# [Aim of the task]
Only the lines with "bool" in them need to be copied from the listing.

# [Supplied material]
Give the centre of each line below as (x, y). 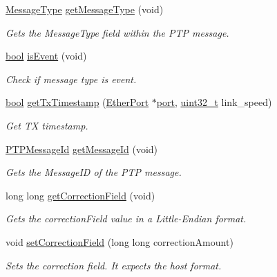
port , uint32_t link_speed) (214, 102)
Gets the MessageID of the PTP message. (94, 172)
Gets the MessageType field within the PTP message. (117, 32)
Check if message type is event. (71, 79)
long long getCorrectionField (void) (80, 195)
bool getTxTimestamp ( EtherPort (77, 102)
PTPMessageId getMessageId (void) (82, 149)
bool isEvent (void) (46, 56)

# [Result]
bool getTxTimestamp ( EtherPort (77, 102)
bool isEvent (void) (46, 56)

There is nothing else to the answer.